The discharge of Birch Island Run at its confluence with Amos Branch is 1548 gallons per minute. The discharge is 5881.43 gallons per minute at its confluence with Little Birch Island Run. At the mouth of Birch Island Run, the discharge is gallons per minute.

At the confluence of Amos Run with Birch Island Run, the latter stream's pH ranged from 4.9 to 6.2 in 2002, with an average of 5.3. At the confluence of Little Birch Island Run with Birch Island Run, the latter stream's pH ranged from 4.7 to 5.7, with an average of 5.1. At the stream's mouth, the pH ranged from 4.8 to 5.5, with an average of 5.1. In the upper reaches of Birch Island Run, the pH is naturally low, as opposed to being low due to acid mine drainage. The alkalinity level of the upper parts of the stream is low.

There are two sources of acid mine drainage in the Birch Island Run watershed. Both discharge into Little Birch Island Run within 1.5 mi of its mouth.

==Watershed==
The Birch Island Run watershed is largely in southwestern Clinton County. However, a small area is in southeastern Cameron County. Most of the watershed is forested and far from development. In specific, 95% of the watershed's land is forested. There are some unused mines in the watershed, and some residential areas along Keating Road. There are also camps in the area.

The Birch Island Run watershed has a total area of 15.3 square miles. Out of these, 6.6 square miles are in the watershed of Little Birch Island Run. The tributary Amos Branch has an area of 2.3 square miles.
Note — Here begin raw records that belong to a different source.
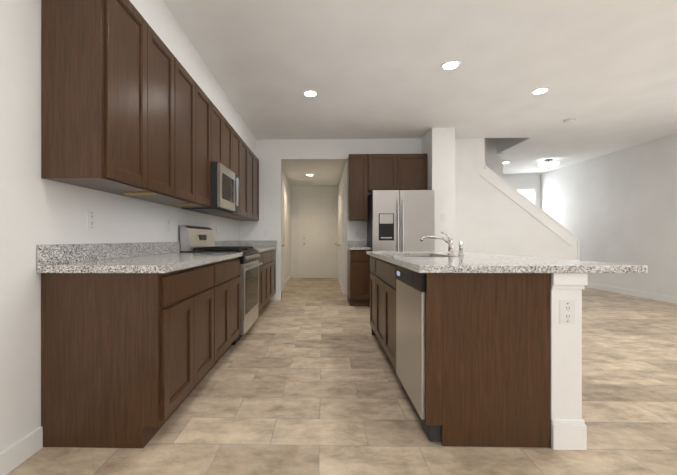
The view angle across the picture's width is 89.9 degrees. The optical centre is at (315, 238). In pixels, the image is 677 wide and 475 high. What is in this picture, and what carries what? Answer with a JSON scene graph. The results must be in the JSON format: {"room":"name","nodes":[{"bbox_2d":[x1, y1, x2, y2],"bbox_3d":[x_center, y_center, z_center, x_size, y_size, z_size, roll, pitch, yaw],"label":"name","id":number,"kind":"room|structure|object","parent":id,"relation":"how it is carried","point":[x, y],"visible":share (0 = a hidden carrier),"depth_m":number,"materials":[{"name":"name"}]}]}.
{"room":"kitchen","nodes":[
{"label":"kitchen","id":0,"kind":"room"},
{"bbox_2d":[0,0,239,452],"bbox_3d":[-1.444,-0.325,1.565,0.120,2.740,8.690,0,0,1],"label":"wall","id":1,"kind":"structure","parent":0,"point":[36,209],"depth_m":1.64,"materials":[{"name":"paint"}]},
{"bbox_2d":[0,427,42,474],"bbox_3d":[-1.421,0.994,-0.467,0.015,0.105,4.327,0,0,1],"label":"baseboard","id":2,"kind":"structure","parent":1,"relation":"attached to","point":[18,453],"depth_m":1.57,"materials":[{"name":"white wood"}]},
{"bbox_2d":[87,210,95,229],"bbox_3d":[-1.368,-0.115,2.068,0.008,0.117,0.072,0,0,1],"label":"outlet","id":3,"kind":"object","parent":1,"relation":"attached to","point":[91,219],"visible":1,"depth_m":2.06,"materials":[{"name":"white plastic"}]},
{"bbox_2d":[41,0,156,191],"bbox_3d":[-1.208,-0.830,1.931,0.327,1.050,0.467,0,0,1],"label":"upper cabinet","id":4,"kind":"object","parent":1,"relation":"attached to","point":[129,108],"depth_m":1.70,"materials":[{"name":"brown wood"}]},
{"bbox_2d":[108,35,180,199],"bbox_3d":[-1.200,-0.830,2.301,0.327,1.050,0.513,0,0,1],"label":"upper cabinet","id":5,"kind":"object","parent":1,"relation":"attached to","point":[168,66],"depth_m":2.41,"materials":[{"name":"brown wood"}]},
{"bbox_2d":[166,220,169,232],"bbox_3d":[-1.345,-0.115,3.098,0.008,0.117,0.072,0,0,1],"label":"outlet","id":6,"kind":"object","parent":1,"relation":"attached to","point":[167,226],"visible":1,"depth_m":3.08,"materials":[{"name":"white plastic"}]},
{"bbox_2d":[145,65,200,203],"bbox_3d":[-1.192,-0.830,2.693,0.327,1.050,0.525,0,0,1],"label":"upper cabinet","id":7,"kind":"object","parent":1,"relation":"attached to","point":[190,90],"depth_m":2.81,"materials":[{"name":"brown wood"}]},
{"bbox_2d":[164,89,216,207],"bbox_3d":[-1.183,-0.830,3.099,0.327,1.050,0.525,0,0,1],"label":"upper cabinet","id":8,"kind":"object","parent":1,"relation":"attached to","point":[208,109],"depth_m":3.20,"materials":[{"name":"brown wood"}]},
{"bbox_2d":[217,109,224,164],"bbox_3d":[-1.173,-1.055,3.522,0.327,0.600,0.444,0,0,1],"label":"upper cabinet","id":9,"kind":"object","parent":1,"relation":"attached to","point":[220,118],"depth_m":3.61,"materials":[{"name":"brown wood"}]},
{"bbox_2d":[181,162,238,213],"bbox_3d":[-1.103,-0.524,3.683,0.461,0.452,0.754,0,0,1],"label":"microwave","id":10,"kind":"object","parent":9,"relation":"attached to","point":[224,189],"visible":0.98,"depth_m":3.47,"materials":[{"name":"grey metal"}]},
{"bbox_2d":[210,129,244,215],"bbox_3d":[-1.156,-0.831,4.276,0.327,1.050,0.540,0,0,1],"label":"upper cabinet","id":11,"kind":"object","parent":1,"relation":"attached to","point":[238,144],"depth_m":4.43,"materials":[{"name":"brown wood"}]},
{"bbox_2d":[225,119,232,170],"bbox_3d":[-1.166,-1.056,3.846,0.327,0.600,0.444,0,0,1],"label":"upper cabinet","id":12,"kind":"object","parent":1,"relation":"attached to","point":[228,128],"depth_m":3.94,"materials":[{"name":"brown wood"}]},
{"bbox_2d":[221,143,248,219],"bbox_3d":[-1.147,-0.831,4.697,0.327,1.050,0.540,0,0,1],"label":"upper cabinet","id":13,"kind":"object","parent":1,"relation":"attached to","point":[246,217],"depth_m":4.85,"materials":[{"name":"brown wood"}]},
{"bbox_2d":[249,148,256,219],"bbox_3d":[-1.138,-0.831,5.121,0.327,1.050,0.562,0,0,1],"label":"upper cabinet","id":14,"kind":"object","parent":1,"relation":"attached to","point":[252,158],"depth_m":5.27,"materials":[{"name":"brown wood"}]},
{"bbox_2d":[257,158,258,219],"bbox_3d":[-1.129,-0.831,5.532,0.327,1.050,0.498,0,0,1],"label":"upper cabinet","id":15,"kind":"object","parent":1,"relation":"attached to","point":[257,158],"depth_m":5.69,"materials":[{"name":"brown wood"}]},
{"bbox_2d":[129,0,255,155],"bbox_3d":[-1.193,-1.526,3.738,0.281,0.336,4.088,0,0,1],"label":"soffit","id":16,"kind":"structure","parent":0,"point":[159,18],"depth_m":2.88,"materials":[{"name":"paint"}]},
{"bbox_2d":[282,171,290,281],"bbox_3d":[-0.730,-0.177,7.481,0.120,2.440,3.170,0,0,1],"label":"wall","id":17,"kind":"structure","parent":0,"point":[286,185],"depth_m":8.00,"materials":[{"name":"paint"}]},
{"bbox_2d":[282,189,284,290],"bbox_3d":[-0.623,0.021,6.526,0.128,2.020,0.766,0,0,1],"label":"hall door","id":18,"kind":"structure","parent":17,"relation":"in","point":[283,245],"depth_m":6.72,"materials":[{"name":"white wood"}]},
{"bbox_2d":[275,274,291,298],"bbox_3d":[-0.663,0.991,7.420,0.015,0.105,3.050,0,0,1],"label":"baseboard","id":19,"kind":"structure","parent":17,"relation":"attached to","point":[286,282],"depth_m":7.64,"materials":[{"name":"white wood"}]},
{"bbox_2d":[282,161,345,185],"bbox_3d":[-0.045,-1.447,7.465,1.490,0.100,3.170,0,0,1],"label":"ceiling","id":20,"kind":"structure","parent":0,"point":[327,173],"depth_m":7.12,"materials":[{"name":"paint"}]},
{"bbox_2d":[291,186,338,277],"bbox_3d":[-0.011,-0.177,8.990,1.250,2.440,0.120,0,0,1],"label":"wall","id":21,"kind":"structure","parent":0,"point":[297,192],"depth_m":8.94,"materials":[{"name":"paint"}]},
{"bbox_2d":[299,198,335,277],"bbox_3d":[0.058,-0.014,8.919,0.980,2.113,0.018,0,0,1],"label":"door frame","id":22,"kind":"structure","parent":21,"relation":"attached to","point":[300,230],"depth_m":8.91,"materials":[{"name":"white wood"}]},
{"bbox_2d":[302,201,333,277],"bbox_3d":[0.059,0.022,8.858,0.836,2.018,0.128,0,0,1],"label":"door","id":23,"kind":"structure","parent":21,"relation":"in","point":[317,239],"depth_m":8.89,"materials":[{"name":"white metal"}]},
{"bbox_2d":[7,278,676,474],"bbox_3d":[2.202,1.075,3.085,7.343,0.060,11.890,0,0,1],"label":"floor","id":24,"kind":"structure","parent":0,"point":[301,377],"depth_m":2.05,"materials":[{"name":"tile"}]},
{"bbox_2d":[41,261,220,447],"bbox_3d":[-1.060,0.607,2.129,0.616,0.876,0.873,0,0,1],"label":"base cabinet","id":25,"kind":"object","parent":24,"relation":"on","point":[129,360],"depth_m":1.69,"materials":[{"name":"brown wood"}]},
{"bbox_2d":[180,225,262,344],"bbox_3d":[-0.972,0.455,3.680,0.690,1.180,0.752,0,0,1],"label":"gas range","id":26,"kind":"object","parent":24,"relation":"on","point":[196,239],"visible":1,"depth_m":3.47,"materials":[{"name":"grey metal"}]},
{"bbox_2d":[221,257,239,356],"bbox_3d":[-1.043,0.607,2.867,0.616,0.876,0.860,0,0,1],"label":"base cabinet","id":27,"kind":"object","parent":24,"relation":"on","point":[230,268],"depth_m":2.93,"materials":[{"name":"brown wood"}]},
{"bbox_2d":[258,251,264,313],"bbox_3d":[-1.011,0.606,4.320,0.616,0.876,0.509,0,0,1],"label":"base cabinet","id":28,"kind":"object","parent":24,"relation":"on","point":[261,305],"depth_m":4.48,"materials":[{"name":"brown wood"}]},
{"bbox_2d":[265,250,272,305],"bbox_3d":[-0.998,0.606,4.911,0.616,0.876,0.928,0,0,1],"label":"base cabinet","id":29,"kind":"object","parent":24,"relation":"on","point":[268,254],"depth_m":5.05,"materials":[{"name":"brown wood"}]},
{"bbox_2d":[273,249,275,294],"bbox_3d":[-0.985,0.606,5.512,0.616,0.876,0.532,0,0,1],"label":"base cabinet","id":30,"kind":"object","parent":24,"relation":"on","point":[274,251],"depth_m":5.68,"materials":[{"name":"brown wood"}]},
{"bbox_2d":[37,240,276,272],"bbox_3d":[-1.014,0.099,3.722,0.638,0.140,4.112,0,0,1],"label":"countertop","id":31,"kind":"structure","parent":30,"relation":"on","point":[156,257],"depth_m":2.03,"materials":[{"name":"stone"}]},
{"bbox_2d":[347,249,369,305],"bbox_3d":[0.690,0.606,5.451,0.302,0.876,0.579,0,0,1],"label":"base cabinet","id":32,"kind":"object","parent":24,"relation":"on","point":[358,277],"visible":0.98,"depth_m":5.17,"materials":[{"name":"brown wood"}]},
{"bbox_2d":[347,240,370,249],"bbox_3d":[0.697,0.098,5.441,0.317,0.140,0.600,0,0,1],"label":"countertop","id":33,"kind":"structure","parent":32,"relation":"on","point":[356,244],"depth_m":5.72,"materials":[{"name":"stone"}]},
{"bbox_2d":[370,256,373,335],"bbox_3d":[0.897,0.607,3.422,0.630,0.876,0.494,0,0,1],"label":"base cabinet","id":34,"kind":"object","parent":24,"relation":"on","point":[371,258],"depth_m":3.53,"materials":[{"name":"brown wood"}]},
{"bbox_2d":[366,251,647,272],"bbox_3d":[1.091,0.150,2.678,1.108,0.038,2.032,0,0,1],"label":"countertop","id":35,"kind":"structure","parent":34,"relation":"on","point":[444,262],"depth_m":1.80,"materials":[{"name":"stone"}]},
{"bbox_2d":[420,232,463,255],"bbox_3d":[1.006,0.035,2.705,0.292,0.191,0.212,0,0,1],"label":"faucet","id":36,"kind":"object","parent":35,"relation":"on","point":[449,241],"visible":1,"depth_m":2.77,"materials":[{"name":"silver metal"}]},
{"bbox_2d":[367,190,434,302],"bbox_3d":[1.315,0.161,5.329,0.907,1.765,0.761,0,0,1],"label":"refrigerator","id":37,"kind":"object","parent":24,"relation":"on","point":[400,220],"visible":0.56,"depth_m":5.01,"materials":[{"name":"grey metal"}]},
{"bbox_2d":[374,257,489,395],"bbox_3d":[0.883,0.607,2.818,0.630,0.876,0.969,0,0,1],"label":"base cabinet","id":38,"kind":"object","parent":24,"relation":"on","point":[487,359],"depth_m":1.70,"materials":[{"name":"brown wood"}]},
{"bbox_2d":[396,265,440,440],"bbox_3d":[0.851,0.603,2.027,0.610,0.860,0.607,0,0,1],"label":"dishwasher","id":39,"kind":"object","parent":38,"relation":"in","point":[411,329],"visible":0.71,"depth_m":1.90,"materials":[{"name":"grey metal"}]},
{"bbox_2d":[550,273,587,449],"bbox_3d":[1.263,0.607,1.755,0.165,0.876,0.170,0,0,1],"label":"end post","id":40,"kind":"object","parent":24,"relation":"on","point":[568,428],"visible":0.58,"depth_m":1.69,"materials":[{"name":"white wood"}]},
{"bbox_2d":[559,300,574,323],"bbox_3d":[1.253,0.365,1.682,0.072,0.117,0.008,0,0,1],"label":"outlet","id":41,"kind":"object","parent":40,"relation":"attached to","point":[566,311],"visible":1,"depth_m":1.68,"materials":[{"name":"white plastic"}]},
{"bbox_2d":[339,161,346,291],"bbox_3d":[0.640,-0.327,7.450,0.120,2.740,3.170,0,0,1],"label":"wall","id":42,"kind":"structure","parent":0,"point":[343,177],"depth_m":5.86,"materials":[{"name":"paint"}]},
{"bbox_2d":[334,195,339,283],"bbox_3d":[0.525,0.021,8.025,0.128,2.020,0.766,0,0,1],"label":"hall door","id":43,"kind":"structure","parent":42,"relation":"in","point":[338,239],"depth_m":7.83,"materials":[{"name":"white wood"}]},
{"bbox_2d":[339,191,340,284],"bbox_3d":[0.584,-0.015,8.027,0.018,2.115,0.910,0,0,1],"label":"door frame","id":44,"kind":"structure","parent":42,"relation":"attached to","point":[340,237],"depth_m":7.61,"materials":[{"name":"white wood"}]},
{"bbox_2d":[337,185,344,294],"bbox_3d":[0.493,0.021,6.575,0.128,2.020,0.766,0,0,1],"label":"hall door","id":45,"kind":"structure","parent":42,"relation":"in","point":[342,244],"depth_m":6.20,"materials":[{"name":"white wood"}]},
{"bbox_2d":[342,180,345,290],"bbox_3d":[0.552,-0.014,6.577,0.018,2.115,0.910,0,0,1],"label":"door frame","id":46,"kind":"structure","parent":42,"relation":"attached to","point":[344,183],"depth_m":6.12,"materials":[{"name":"white wood"}]},
{"bbox_2d":[240,138,576,299],"bbox_3d":[1.547,-0.326,5.785,5.673,2.740,0.120,0,0,1],"label":"wall","id":47,"kind":"structure","parent":0,"point":[490,218],"depth_m":5.70,"materials":[{"name":"paint"}]},
{"bbox_2d":[347,154,426,220],"bbox_3d":[1.162,-0.831,5.556,1.242,1.050,0.347,0,0,1],"label":"upper cabinet","id":48,"kind":"object","parent":47,"relation":"attached to","point":[367,173],"visible":0.98,"depth_m":5.39,"materials":[{"name":"brown wood"}]},
{"bbox_2d":[480,166,578,259],"bbox_3d":[3.586,-0.144,5.740,1.638,2.165,0.160,0,0,1],"label":"trim","id":49,"kind":"structure","parent":47,"relation":"attached to","point":[530,207],"depth_m":5.66,"materials":[{"name":"white wood"}]},
{"bbox_2d":[163,0,676,173],"bbox_3d":[2.202,-1.745,3.084,7.343,0.100,11.890,0,0,1],"label":"ceiling","id":50,"kind":"structure","parent":0,"point":[605,71],"depth_m":3.37,"materials":[{"name":"paint"}]},
{"bbox_2d":[302,90,317,96],"bbox_3d":[-0.058,-1.690,3.939,0.184,0.010,0.184,0,0,1],"label":"recessed light","id":51,"kind":"object","parent":50,"relation":"in","point":[310,93],"visible":0.96,"depth_m":3.92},
{"bbox_2d":[441,60,460,69],"bbox_3d":[1.318,-1.690,3.299,0.184,0.010,0.184,0,0,1],"label":"recessed light","id":52,"kind":"object","parent":50,"relation":"in","point":[451,65],"visible":1,"depth_m":3.29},
{"bbox_2d":[531,87,549,94],"bbox_3d":[2.571,-1.690,3.871,0.184,0.010,0.184,0,0,1],"label":"recessed light","id":53,"kind":"object","parent":50,"relation":"in","point":[541,90],"visible":0.94,"depth_m":3.85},
{"bbox_2d":[538,159,559,168],"bbox_3d":[4.997,-1.594,7.248,0.380,0.205,0.380,0,0,1],"label":"light","id":54,"kind":"object","parent":50,"relation":"attached to","point":[548,164],"visible":1,"depth_m":7.16,"materials":[{"name":"white glass"}]},
{"bbox_2d":[563,118,575,123],"bbox_3d":[3.623,-1.677,4.828,0.150,0.038,0.150,0,0,1],"label":"smoke detector","id":55,"kind":"object","parent":50,"relation":"attached to","point":[569,121],"visible":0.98,"depth_m":4.79,"materials":[{"name":"white plastic"}]},
{"bbox_2d":[422,128,454,250],"bbox_3d":[1.964,-0.326,5.440,0.345,2.740,0.550,0,0,1],"label":"wall","id":56,"kind":"structure","parent":0,"point":[438,146],"depth_m":5.17,"materials":[{"name":"paint"}]},
{"bbox_2d":[485,154,502,178],"bbox_3d":[2.977,-0.327,6.848,1.560,2.740,0.150,0,0,1],"label":"wall","id":57,"kind":"structure","parent":0,"point":[494,163],"depth_m":6.75,"materials":[{"name":"paint"}]},
{"bbox_2d":[485,138,517,148],"bbox_3d":[2.889,-3.026,6.244,1.710,2.460,1.340,0,0,1],"label":"wall","id":58,"kind":"structure","parent":0,"point":[493,143],"depth_m":6.78,"materials":[{"name":"paint"}]},
{"bbox_2d":[503,174,540,207],"bbox_3d":[4.049,-0.327,8.930,3.670,2.740,0.120,0,0,1],"label":"wall","id":59,"kind":"structure","parent":0,"point":[522,180],"depth_m":8.84,"materials":[{"name":"paint"}]},
{"bbox_2d":[515,187,536,204],"bbox_3d":[5.381,-0.642,8.811,0.800,1.390,0.050,0,0,1],"label":"window","id":60,"kind":"structure","parent":59,"relation":"in","point":[530,193],"depth_m":8.82,"materials":[{"name":"white glass"}]},
{"bbox_2d":[541,133,676,296],"bbox_3d":[5.813,-0.325,3.005,0.120,2.740,11.890,0,0,1],"label":"wall","id":61,"kind":"structure","parent":0,"point":[620,206],"depth_m":6.36,"materials":[{"name":"paint"}]},
{"bbox_2d":[584,283,676,303],"bbox_3d":[5.746,0.992,3.007,0.015,0.105,11.650,0,0,1],"label":"baseboard","id":62,"kind":"structure","parent":61,"relation":"attached to","point":[664,298],"depth_m":6.15,"materials":[{"name":"white wood"}]}
]}
State Forests occupy most of the northern part of the Birch Island Run watershed. State Game Lands occupy some of the southern part of the watershed. Abandoned mining lands are mostly located in the southern and eastern areas of the watershed.

==Geography and geology==
The headwaters of Birch Island Run are at an elevation of 2000 ft. The mouth is at an elevation of 800 ft. The stream is located in the Appalachian Plateau. The watershed is located in the Snow Shoe Northwest USGS quadrant map.

Several coal seams are located in the Birch Island Run watershed. They are known as the Lower Kittanning, the Middle Kittanning, and the Upper Kittanning. Most of the rocks in the watershed are from Pennsylvanian or Mississippian times. Rocks from the Mississippian epoch include the Huntley Mountain Formation and the Burgoon Sandstone. Rocks from the Pennsylvanian epoch include the Pottsville Formation and the Allegheny Formation. Iron ore is also found in the watershed.

The Clearfield-McIntyre syncline is in the Birch Island Run watershed. It runs in a northeast to southwest direction, passing the confluence of Little Birch Island Run with Birch Island Run. The Chestnut Ridge-Wellsboro anticline runs near the headwaters of Birch Island Run.

==History==
In 1835, Samuel Grove visited the Birch Island Run watershed for a number of weeks. He searched unsuccessfully for silver in the area.

Parts of the Birch Island Run watershed have been mined. A number of permits for surface mining have been issued. However, there has been no mining in the watershed since the 1980s. The TMDL for the stream was publicly discussed in Clearfield on July 14, 2004.

In 2010, a 135-acre tract of grassland partially in the Little Birch Island Run watershed was created as an elk habitat.

==Biology==
There are brook trout living in some streams in the Birch Island Run watershed, including Birch Island Run itself. In 1915, a total of 1000 brook trout were observed in the stream. All of the streams in the watershed are considered high-quality coldwater fisheries. Almost all of the fish species in the watershed are brook trout. However, a number of scuplins have been found in the lower reaches of the stream. A smallmouth bass was also once observed near the stream's mouth.

Mayflies and stoneflies are macroinvertebrates that are found on Birch Island Run.